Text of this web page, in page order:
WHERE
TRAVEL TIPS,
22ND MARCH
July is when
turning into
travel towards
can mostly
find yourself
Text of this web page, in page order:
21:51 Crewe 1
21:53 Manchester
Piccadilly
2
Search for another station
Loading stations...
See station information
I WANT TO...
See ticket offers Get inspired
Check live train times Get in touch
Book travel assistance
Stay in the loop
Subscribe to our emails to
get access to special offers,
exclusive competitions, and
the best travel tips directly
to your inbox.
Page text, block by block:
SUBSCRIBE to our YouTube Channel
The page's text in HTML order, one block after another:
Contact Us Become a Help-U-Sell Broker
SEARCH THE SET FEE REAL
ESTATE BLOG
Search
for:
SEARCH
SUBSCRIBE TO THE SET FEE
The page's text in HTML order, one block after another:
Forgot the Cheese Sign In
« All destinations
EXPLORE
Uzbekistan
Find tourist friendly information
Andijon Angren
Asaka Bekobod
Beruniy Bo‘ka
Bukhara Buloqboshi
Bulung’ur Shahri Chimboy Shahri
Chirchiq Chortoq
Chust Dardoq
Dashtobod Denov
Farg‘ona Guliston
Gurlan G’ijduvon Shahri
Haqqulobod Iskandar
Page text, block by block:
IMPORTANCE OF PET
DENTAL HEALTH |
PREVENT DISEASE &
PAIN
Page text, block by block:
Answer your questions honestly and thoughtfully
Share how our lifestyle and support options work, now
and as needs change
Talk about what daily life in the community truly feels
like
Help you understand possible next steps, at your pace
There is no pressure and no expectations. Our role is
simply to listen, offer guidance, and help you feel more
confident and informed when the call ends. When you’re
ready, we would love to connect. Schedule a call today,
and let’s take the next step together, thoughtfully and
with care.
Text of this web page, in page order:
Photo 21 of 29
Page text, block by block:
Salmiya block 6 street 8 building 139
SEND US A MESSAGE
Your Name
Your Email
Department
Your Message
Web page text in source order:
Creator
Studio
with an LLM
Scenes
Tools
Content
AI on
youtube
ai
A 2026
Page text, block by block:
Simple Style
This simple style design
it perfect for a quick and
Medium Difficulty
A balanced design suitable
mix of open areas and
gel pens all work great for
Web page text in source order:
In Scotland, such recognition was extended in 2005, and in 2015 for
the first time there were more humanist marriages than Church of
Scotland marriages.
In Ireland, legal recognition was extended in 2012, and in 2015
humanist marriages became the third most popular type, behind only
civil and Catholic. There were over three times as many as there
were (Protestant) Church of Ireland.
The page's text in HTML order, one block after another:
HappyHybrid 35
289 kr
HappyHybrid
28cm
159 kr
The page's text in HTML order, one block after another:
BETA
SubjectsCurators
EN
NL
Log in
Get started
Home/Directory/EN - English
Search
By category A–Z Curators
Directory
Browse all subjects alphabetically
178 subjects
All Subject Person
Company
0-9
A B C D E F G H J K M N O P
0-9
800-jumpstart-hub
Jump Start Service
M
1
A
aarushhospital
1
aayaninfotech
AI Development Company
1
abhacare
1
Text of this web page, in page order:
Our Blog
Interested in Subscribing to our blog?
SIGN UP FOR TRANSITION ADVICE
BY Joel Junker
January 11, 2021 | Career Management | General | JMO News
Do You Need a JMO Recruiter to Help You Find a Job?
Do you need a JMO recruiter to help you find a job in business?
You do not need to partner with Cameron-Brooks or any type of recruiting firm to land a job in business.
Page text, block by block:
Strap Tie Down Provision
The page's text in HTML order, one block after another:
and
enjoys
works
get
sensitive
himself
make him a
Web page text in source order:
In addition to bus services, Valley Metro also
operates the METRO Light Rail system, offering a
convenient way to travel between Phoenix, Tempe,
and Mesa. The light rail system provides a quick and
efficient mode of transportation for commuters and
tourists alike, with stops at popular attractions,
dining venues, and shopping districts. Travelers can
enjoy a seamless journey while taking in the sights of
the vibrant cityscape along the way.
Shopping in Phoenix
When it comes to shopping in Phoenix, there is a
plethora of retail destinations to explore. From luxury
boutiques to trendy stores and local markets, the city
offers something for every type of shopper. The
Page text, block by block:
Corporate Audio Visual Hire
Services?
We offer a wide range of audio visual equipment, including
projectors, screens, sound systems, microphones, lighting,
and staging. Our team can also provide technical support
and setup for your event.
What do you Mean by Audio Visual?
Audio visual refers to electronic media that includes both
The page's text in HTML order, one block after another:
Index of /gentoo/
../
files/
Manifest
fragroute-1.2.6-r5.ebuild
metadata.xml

____

Retype the listing from above, matching it exactly.

Text of this web page, in page order:
WHERE
TRAVEL TIPS,
22ND MARCH
July is when
turning into
travel towards
can mostly
find yourself
Text of this web page, in page order:
21:51 Crewe 1
21:53 Manchester
Piccadilly
2
Search for another station
Loading stations...
See station information
I WANT TO...
See ticket offers Get inspired
Check live train times Get in touch
Book travel assistance
Stay in the loop
Subscribe to our emails to
get access to special offers,
exclusive competitions, and
the best travel tips directly
to your inbox.
Page text, block by block:
SUBSCRIBE to our YouTube Channel
The page's text in HTML order, one block after another:
Contact Us Become a Help-U-Sell Broker
SEARCH THE SET FEE REAL
ESTATE BLOG
Search
for:
SEARCH
SUBSCRIBE TO THE SET FEE
The page's text in HTML order, one block after another:
Forgot the Cheese Sign In
« All destinations
EXPLORE
Uzbekistan
Find tourist friendly information
Andijon Angren
Asaka Bekobod
Beruniy Bo‘ka
Bukhara Buloqboshi
Bulung’ur Shahri Chimboy Shahri
Chirchiq Chortoq
Chust Dardoq
Dashtobod Denov
Farg‘ona Guliston
Gurlan G’ijduvon Shahri
Haqqulobod Iskandar
Page text, block by block:
IMPORTANCE OF PET
DENTAL HEALTH |
PREVENT DISEASE &
PAIN
Page text, block by block:
Answer your questions honestly and thoughtfully
Share how our lifestyle and support options work, now
and as needs change
Talk about what daily life in the community truly feels
like
Help you understand possible next steps, at your pace
There is no pressure and no expectations. Our role is
simply to listen, offer guidance, and help you feel more
confident and informed when the call ends. When you’re
ready, we would love to connect. Schedule a call today,
and let’s take the next step together, thoughtfully and
with care.
Text of this web page, in page order:
Photo 21 of 29
Page text, block by block:
Salmiya block 6 street 8 building 139
SEND US A MESSAGE
Your Name
Your Email
Department
Your Message
Web page text in source order:
Creator
Studio
with an LLM
Scenes
Tools
Content
AI on
youtube
ai
A 2026
Page text, block by block:
Simple Style
This simple style design
it perfect for a quick and
Medium Difficulty
A balanced design suitable
mix of open areas and
gel pens all work great for
Web page text in source order:
In Scotland, such recognition was extended in 2005, and in 2015 for
the first time there were more humanist marriages than Church of
Scotland marriages.
In Ireland, legal recognition was extended in 2012, and in 2015
humanist marriages became the third most popular type, behind only
civil and Catholic. There were over three times as many as there
were (Protestant) Church of Ireland.
The page's text in HTML order, one block after another:
HappyHybrid 35
289 kr
HappyHybrid
28cm
159 kr
The page's text in HTML order, one block after another:
BETA
SubjectsCurators
EN
NL
Log in
Get started
Home/Directory/EN - English
Search
By category A–Z Curators
Directory
Browse all subjects alphabetically
178 subjects
All Subject Person
Company
0-9
A B C D E F G H J K M N O P
0-9
800-jumpstart-hub
Jump Start Service
M
1
A
aarushhospital
1
aayaninfotech
AI Development Company
1
abhacare
1
Text of this web page, in page order:
Our Blog
Interested in Subscribing to our blog?
SIGN UP FOR TRANSITION ADVICE
BY Joel Junker
January 11, 2021 | Career Management | General | JMO News
Do You Need a JMO Recruiter to Help You Find a Job?
Do you need a JMO recruiter to help you find a job in business?
You do not need to partner with Cameron-Brooks or any type of recruiting firm to land a job in business.
Page text, block by block:
Strap Tie Down Provision
The page's text in HTML order, one block after another:
and
enjoys
works
get
sensitive
himself
make him a
Web page text in source order:
In addition to bus services, Valley Metro also
operates the METRO Light Rail system, offering a
convenient way to travel between Phoenix, Tempe,
and Mesa. The light rail system provides a quick and
efficient mode of transportation for commuters and
tourists alike, with stops at popular attractions,
dining venues, and shopping districts. Travelers can
enjoy a seamless journey while taking in the sights of
the vibrant cityscape along the way.
Shopping in Phoenix
When it comes to shopping in Phoenix, there is a
plethora of retail destinations to explore. From luxury
boutiques to trendy stores and local markets, the city
offers something for every type of shopper. The
Page text, block by block:
Corporate Audio Visual Hire
Services?
We offer a wide range of audio visual equipment, including
projectors, screens, sound systems, microphones, lighting,
and staging. Our team can also provide technical support
and setup for your event.
What do you Mean by Audio Visual?
Audio visual refers to electronic media that includes both
The page's text in HTML order, one block after another:
Index of /gentoo/
../
files/
Manifest
fragroute-1.2.6-r5.ebuild
metadata.xml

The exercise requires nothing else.